[P] Help implementing “Deep Unsupervised Clustering with Gaussian Mixture Variational Autoencoders” paper?
Here is the link the paper I am referring to: https://arxiv.org/pdf/1611.02648.pdf
I am having trouble understanding how to implement this paper correctly. So I understand that instead of using an isotropic Gaussian as the prior for the latent space, they are using a mixture of Gaussians. And then I am really having trouble understanding how they are calculating their lower bound, or specifically the terms in it, which are reconstruction term, conditional prior term, w-prior term and z-prior term. The z-prior term is a direct probability of the class a data point would belong to, and I am not sure where they are getting this from. So if anybody could offer any help or point me to somewhere I could find some help, it would be greatly appreciated!
And in summary, here are my questions:
- How are they generating a mixture of Gaussians for the latent space? Does this mean creating n distributions for the latent space (where n is the number of clusters), so basically having n sets of mean and variance layers (each with the size of the latent space), rather than just one set of these layers like in a normal variational autoencoder? Or is the latent space still representing all the data, and then Gaussian distributions are sampled from the latent space?
- How are they reparameterizing the distributions of multiple distributions (assuming my understanding of how they are doing the multiple Gaussians correct, which it’s very likely not)?
- How are they directly outputting the probability that a sample belongs to a certain distribution, which represents a cluster?

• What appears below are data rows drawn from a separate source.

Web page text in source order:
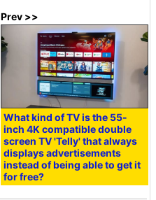
Prev >>
What kind of TV is the 55-
inch 4K compatible double
screen TV 'Telly' that always
displays advertisements
instead of being able to get it
for free?
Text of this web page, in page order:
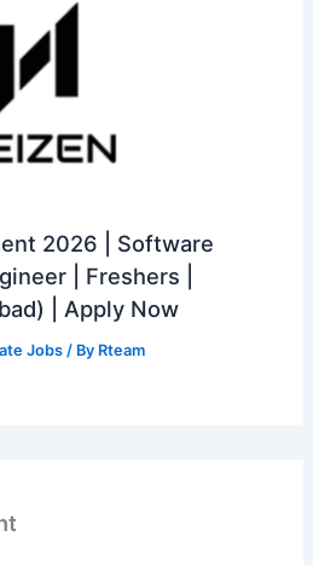
2026 | Software
| Freshers |
| Apply Now
Jobs/ By Rteam
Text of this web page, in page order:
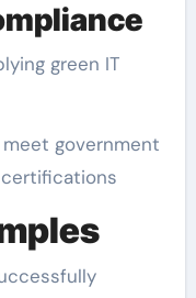
green IT
government
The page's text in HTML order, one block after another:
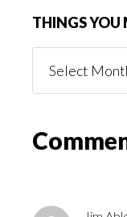
THINGS YOU
You
Reader
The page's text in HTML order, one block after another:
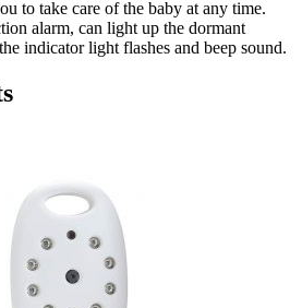
to take care of the baby at any time.
alarm, can light up the dormant
indicator light flashes and beep sound.
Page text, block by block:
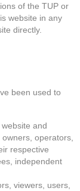
of the TUP or
website in any
directly.
been used to
and
operators,
respective
independent
viewers, users,
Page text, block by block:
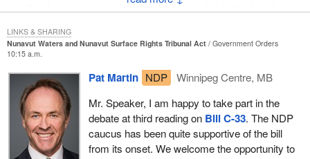
Nunavut Impact Review Board in assessing environmental and
socioeconomic impacts of water related projects.
The hearings and operations of the board are open to the public
for the registry of applications and written rulings are made
available.
As I said at the beginning, this is a step forward in self-
government for the territory of Nunavut. On behalf of the minister I
shortly, almost six years late, but I suppose it is better late than
The Nunavut water board is to have similar powers as those
the board is to promote the conservation and utilization of water
through a licensing system, as well as waste disposal. The board
is prohibited from issuing, renewing or amending licences if there
may be a substantial and detrimental effect on the quality, quantity
or flow rate of water through Inuit owned land unless the applicant
has struck a compensation agreement with the Inuit for loss or
Nunavut Waters and Nunavut Surface Rights Tribunal Act
Government Orders
10:15 a.m.
Pat Martin NDP
Winnipeg Centre, MB
Mr. Speaker, I am happy to take part in the
debate at third reading on Bill C-33. The NDP
caucus has been quite supportive of the bill
from its onset. We welcome the opportunity to
LINKS & SHARING
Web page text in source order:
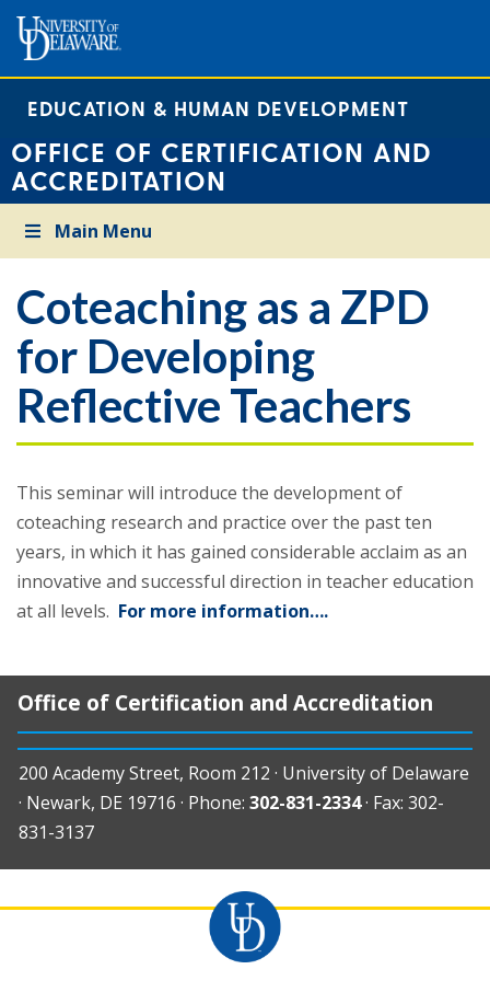
EDUCATION & HUMAN DEVELOPMENT
OFFICE OF CERTIFICATION AND
ACCREDITATION
Main Menu
Coteaching as a ZPD
for Developing
Reflective Teachers
This seminar will introduce the development of
coteaching research and practice over the past ten
years, in which it has gained considerable acclaim as an
innovative and successful direction in teacher education
at all levels. For more information….
Office of Certification and Accreditation
200 Academy Street, Room 212 · University of Delaware
· Newark, DE 19716 · Phone: 302-831-2334· Fax: 302-
831-3137
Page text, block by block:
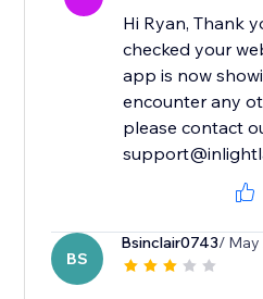
Hi Ryan, Thank
checked your
app is now
encounter any
please contact
BS
Bsinclair0743/ May
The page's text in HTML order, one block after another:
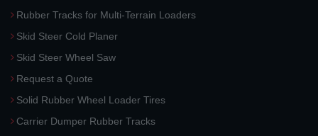
Rubber Tracks for Multi-Terrain Loaders
Skid Steer Cold Planer
Skid Steer Wheel Saw
Request a Quote
Solid Rubber Wheel Loader Tires
Carrier Dumper Rubber Tracks
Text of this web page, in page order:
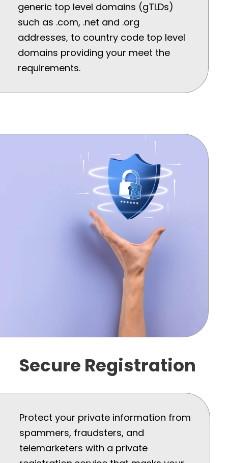
generic top level domains (gTLDs)
such as .com, .net and .org
addresses, to country code top level
domains providing your meet the
requirements.
Secure Registration
Protect your private information from
spammers, fraudsters, and
telemarketers with a private
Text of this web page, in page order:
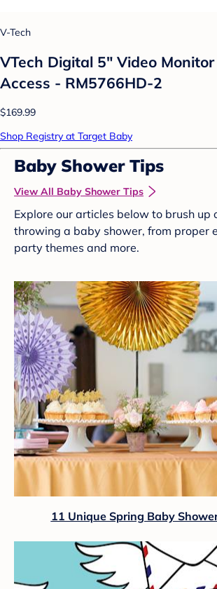
V-Tech
VTech Digital 5" Video
Access - RM5766HD-2
$169.99
Shop Registry at Target Baby
Baby Shower Tips
View All Baby Shower Tips
Explore our articles below to brush up
throwing a baby shower, from proper
party themes and more.
11 Unique Spring Baby
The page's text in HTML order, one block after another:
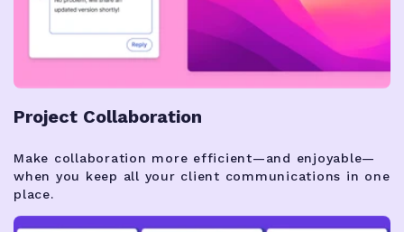
Project Collaboration
Make collaboration more efficient—and enjoyable—
when you keep all your client communications in one
place.
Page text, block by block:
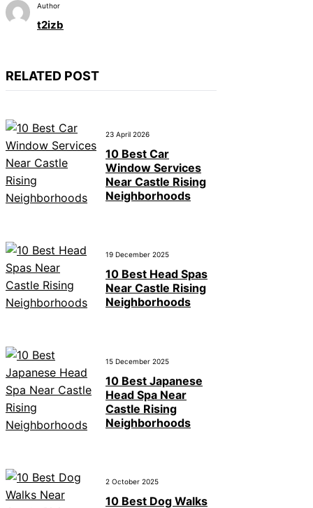
Author
t2izb
RELATED POST
23 April 2026
10 Best Car
Window Services
Near Castle Rising
Neighborhoods
19 December 2025
10 Best Head Spas
Near Castle Rising
Neighborhoods
15 December 2025
10 Best Japanese
Head Spa Near
Castle Rising
Neighborhoods
2 October 2025
10 Best Dog Walks
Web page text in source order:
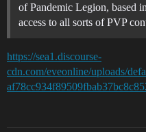
of Pandemic Legion, based
access to all sorts of PVP
https://sea1.discourse-
cdn.com/eveonline/uploads/
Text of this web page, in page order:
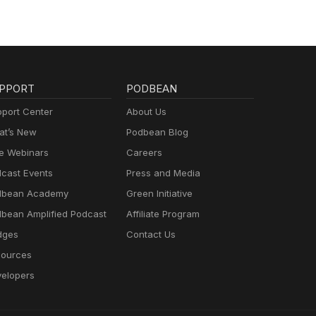
Center
New
Webinars
Events
Academy
Amplified Podcast
PODBEAN
About Us
Podbean Blog
Careers
Press and Media
Green Initiative
Affiliate Program
Contact Us
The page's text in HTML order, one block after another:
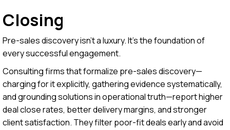
Closing
Pre-sales discovery isn't a luxury. It's the foundation of
every successful engagement.
Consulting firms that formalize pre-sales discovery—
charging for it explicitly, gathering evidence systematically,
and grounding solutions in operational truth—report higher
deal close rates, better delivery margins, and stronger
client satisfaction. They filter poor-fit deals early and avoid
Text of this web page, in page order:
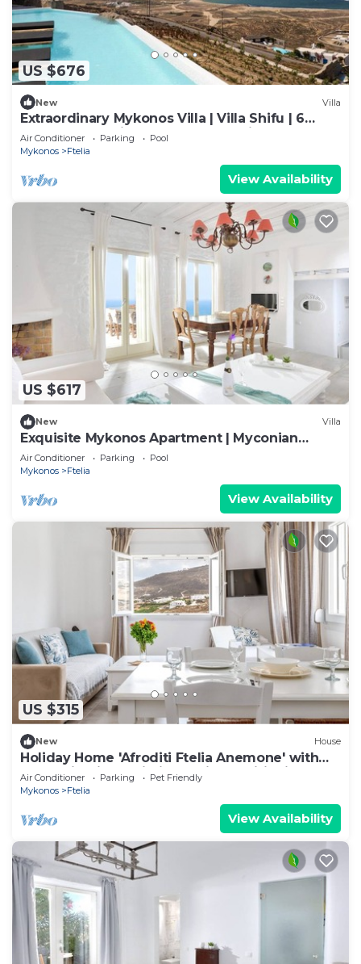
US $676
New Villa
Extraordinary Mykonos Villa | Villa Shifu | 6
Bedrooms | Unique Aegean Sea View
Air Conditioner Parking
Pool
Mykonos
Ftelia
View Availability
US $617
New Villa
Exquisite Mykonos Apartment | Myconian
Penthouse | 2 Bedrooms
Air Conditioner Parking
Pool
Mykonos
Ftelia
View Availability
US $315
New House
Holiday Home 'Afroditi Ftelia Anemone' with
Mountain View, Wi-Fi and Air Conditioning
Air Conditioner Parking
Pet Friendly
Mykonos
Ftelia
View Availability
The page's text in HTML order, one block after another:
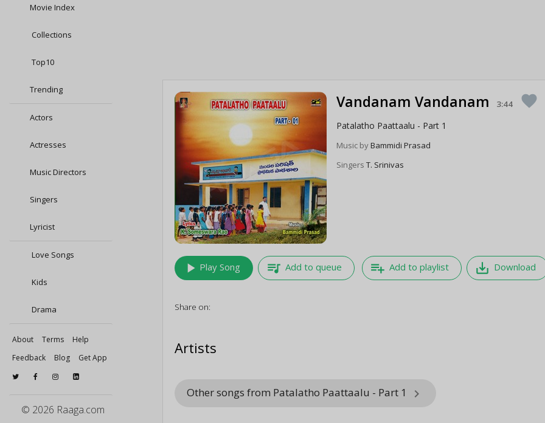
Movie Index
Collections
Top10
Trending
Actors
Actresses
Music Directors
Singers
Lyricist
Love Songs
Kids
Drama
About Terms
Help
Feedback
Blog Get App
© 2026 Raaga.com
Vandanam Vandanam 3:44 favorite
Patalatho Paattaalu - Part 1
Music byBammidi Prasad
SingersT. Srinivas
play_arrow Play Song queue_music Add to queue playlist_add Add to playlist save_alt Download
Share on:
Artists
Other songs from Patalatho Paattaalu - Part 1 keyboard_arrow_right
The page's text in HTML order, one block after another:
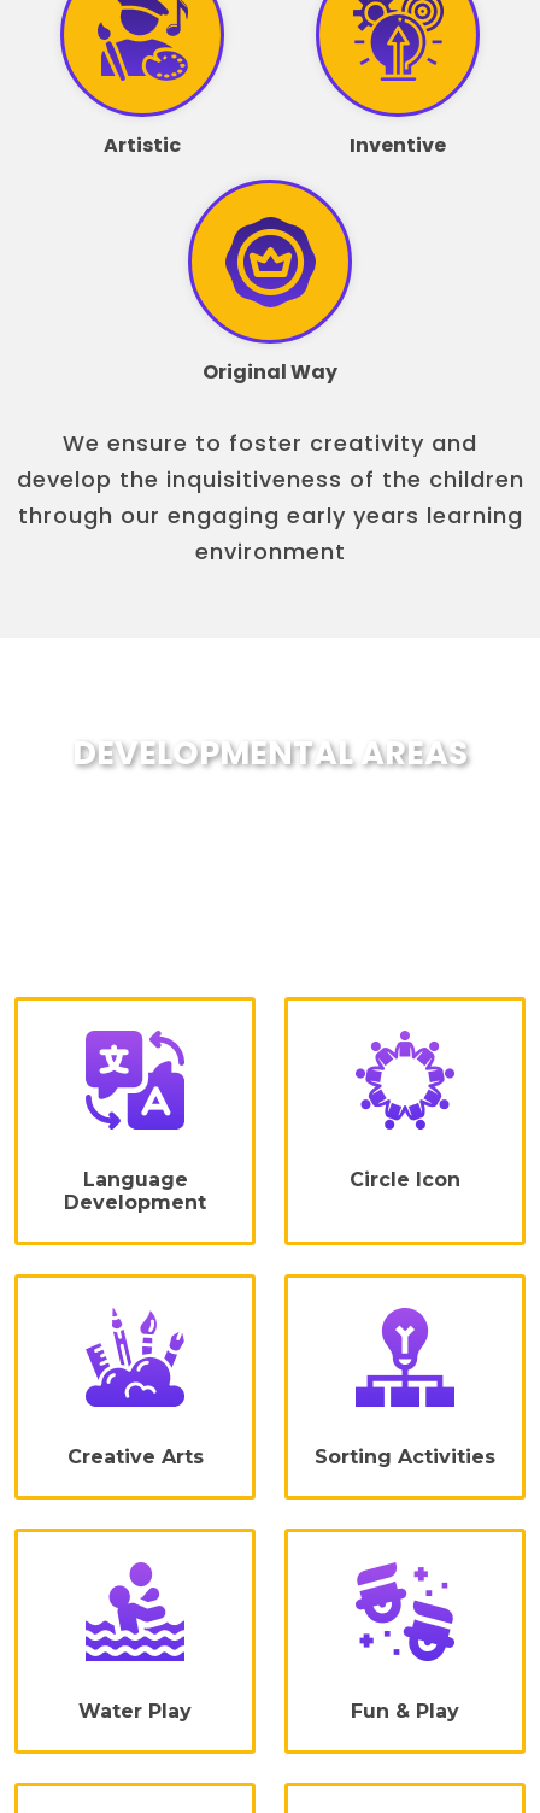
Artistic Inventive
Original Way
We ensure to foster creativity and
develop the inquisitiveness of the children
through our engaging early years learning
environment
DEVELOPMENTAL AREAS
Language
Development
Circle Icon
Creative Arts Sorting Activities
Water Play Fun & Play
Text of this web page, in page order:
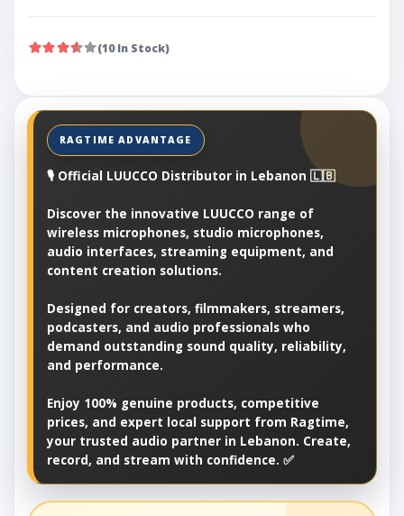
(10 In Stock)
🎙️ Official LUUCCO Distributor in Lebanon 🇱🇧
Discover the innovative LUUCCO range of
wireless microphones, studio microphones,
audio interfaces, streaming equipment, and
content creation solutions.
Designed for creators, filmmakers, streamers,
podcasters, and audio professionals who
demand outstanding sound quality, reliability,
and performance.
Enjoy 100% genuine products, competitive
prices, and expert local support from Ragtime,
your trusted audio partner in Lebanon. Create,
record, and stream with confidence. ✅
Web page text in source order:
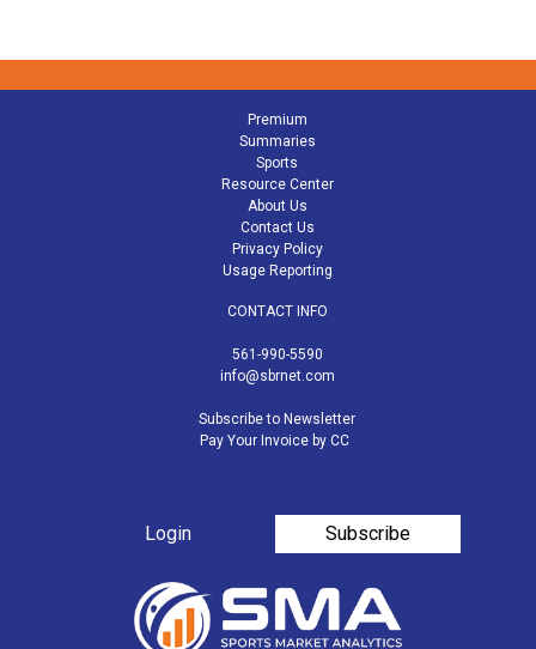
Premium
Summaries
Sports
Resource Center
About Us
Contact Us
Privacy Policy
Usage Reporting
CONTACT INFO
561-990-5590
info@sbrnet.com
Subscribe to Newsletter
Pay Your Invoice by CC
Login Subscribe
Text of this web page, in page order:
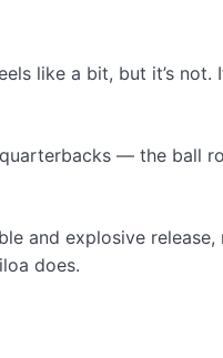
like a bit, but it’s not.
— the ball
and explosive
does.
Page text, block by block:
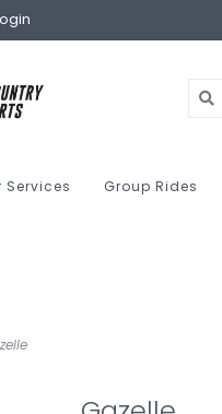
Services Group Rides
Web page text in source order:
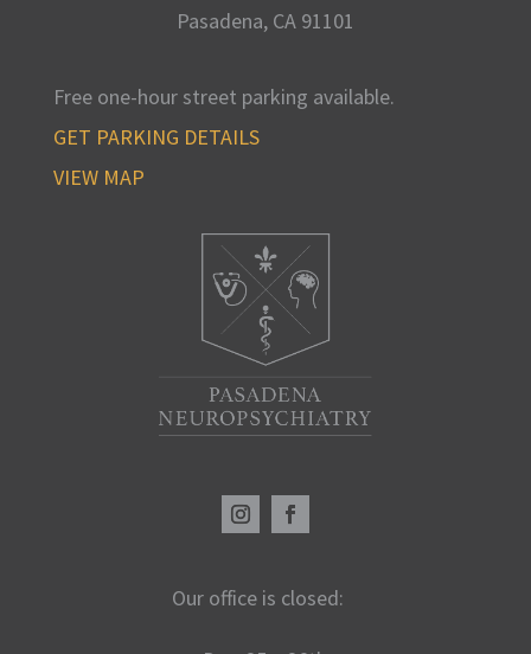
Pasadena, CA 91101
Free one-hour street parking available.
GET PARKING DETAILS
VIEW MAP
Our office is closed:
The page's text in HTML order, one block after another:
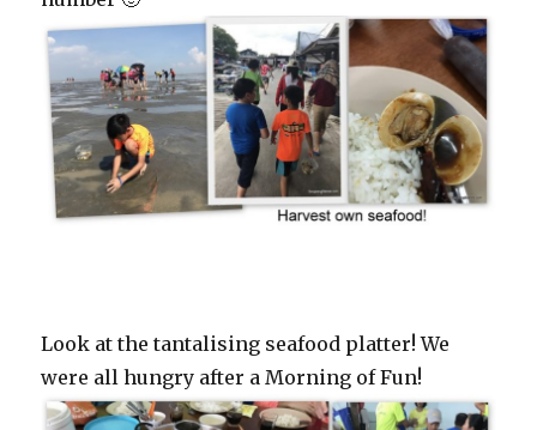
Look at the tantalising seafood platter! We
were all hungry after a Morning of Fun!
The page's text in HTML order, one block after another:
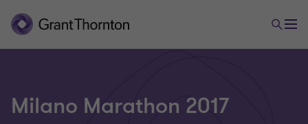
Milano Marathon 2017
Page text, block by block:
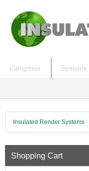
Categories Systems
Insulated Render Systems
Shopping Cart
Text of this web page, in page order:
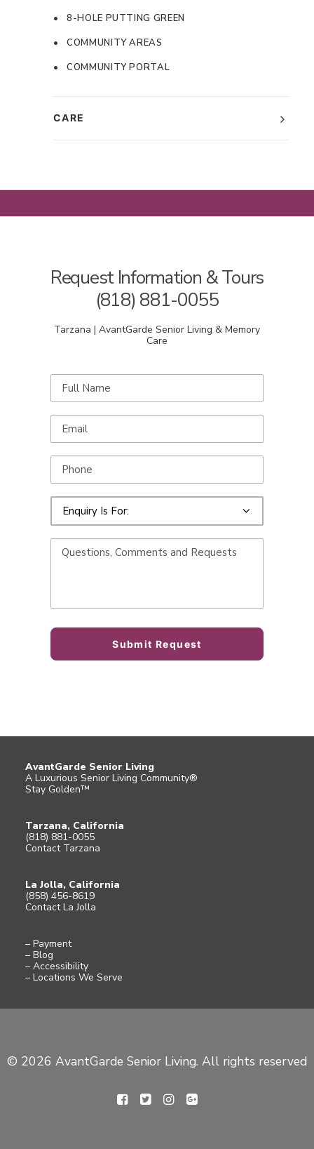
• 8-HOLE PUTTING GREEN
• COMMUNITY AREAS
• COMMUNITY PORTAL
CARE
Request Information & Tours
(818) 881-0055
Tarzana | AvantGarde Senior Living & Memory
Care
AvantGarde Senior Living
A Luxurious Senior Living Community®
Stay Golden™
Tarzana, California
(818) 881-0055
Contact Tarzana
La Jolla, California
(858) 456-8619
Contact La Jolla
– Payment
– Blog
– Accessibility
– Locations We Serve
© 2026 AvantGarde Senior Living. All rights reserved
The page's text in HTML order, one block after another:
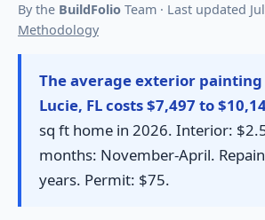
By the BuildFolio Team · Last updated
Methodology
The average exterior painting
Lucie, FL costs $7,497 to
sq ft home in 2026. Interior:
months: November-April.
years. Permit: $75.
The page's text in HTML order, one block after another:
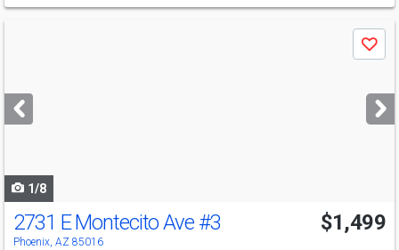
next
buttons
Save
1/8
2731 E Montecito Ave #3
Phoenix, AZ 85016
$1,499
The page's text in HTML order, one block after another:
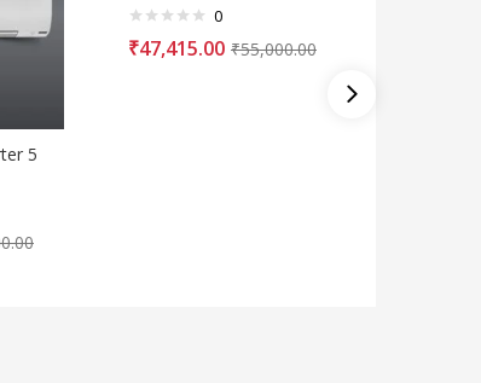
5
0
₹47,415.00 ₹55,000.00
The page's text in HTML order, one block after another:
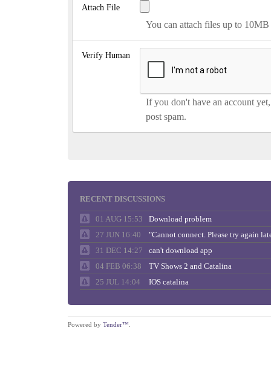
Attach File
You can attach files up to 10MB
Verify Human
If you don't have an account
post spam.
RECENT DISCUSSIONS
01 AUG 15:53
Download problem
27 JUN 16:40
31 DEC 14:27
can't download app
04 FEB 06:38
TV Shows 2 and Catalina
25 JUL 14:04
IOS catalina
Powered by Tender™
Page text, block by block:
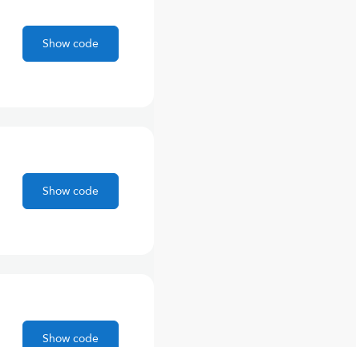
Show code
Show code
Show code
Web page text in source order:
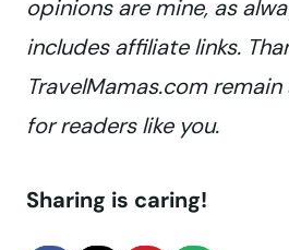
opinions are mine, as
includes affiliate links.
TravelMamas.com
for readers like you.
Sharing is caring!
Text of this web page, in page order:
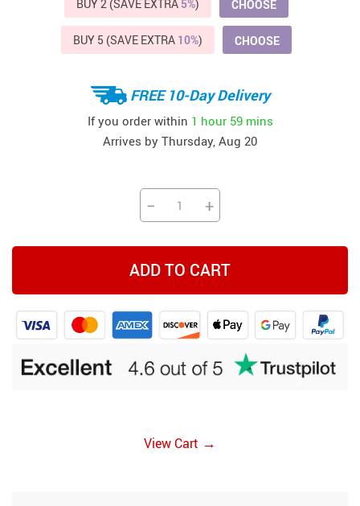
BUY 2 (SAVE EXTRA 5%) CHOOSE
BUY 5 (SAVE EXTRA 10%) CHOOSE
FREE 10-Day Delivery
If you order within 1 hour 59 mins
Arrives by Thursday, Aug 20
− +
ADD TO CART
View Cart →
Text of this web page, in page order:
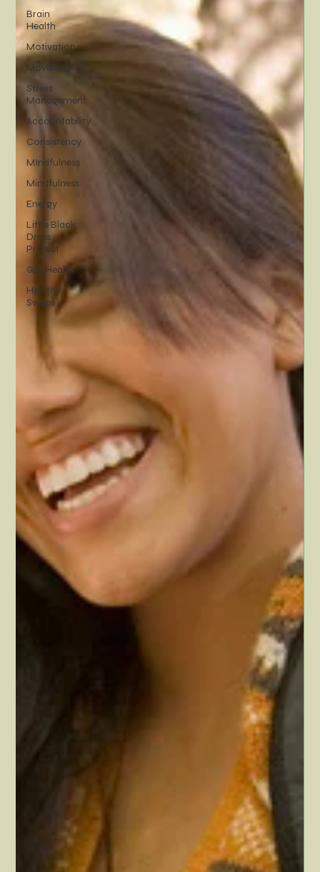
Brain
Health
Motivation
Movement
Stress
Management
Accountability
Consistency
MIndfulness
Mindfulness
Energy
Little Black
Dress
Project
Gut Health
Healthy
Swaps

Any help is much appreciated, thank you!
Update: While thinking about it, I got this idea – they are generating n (number of clusters) mean and variance layers, and then averaging them out in order to do the reparametrization for the latent space? Or maybe averaging the reparametrization terms? I don’t know if that’s right, and it seems crazy expensive computationally if the value of n is large? And wouldn’t the mean and variance layers all be the same if done this way? I don’t know, I’m just confused, and it is very late.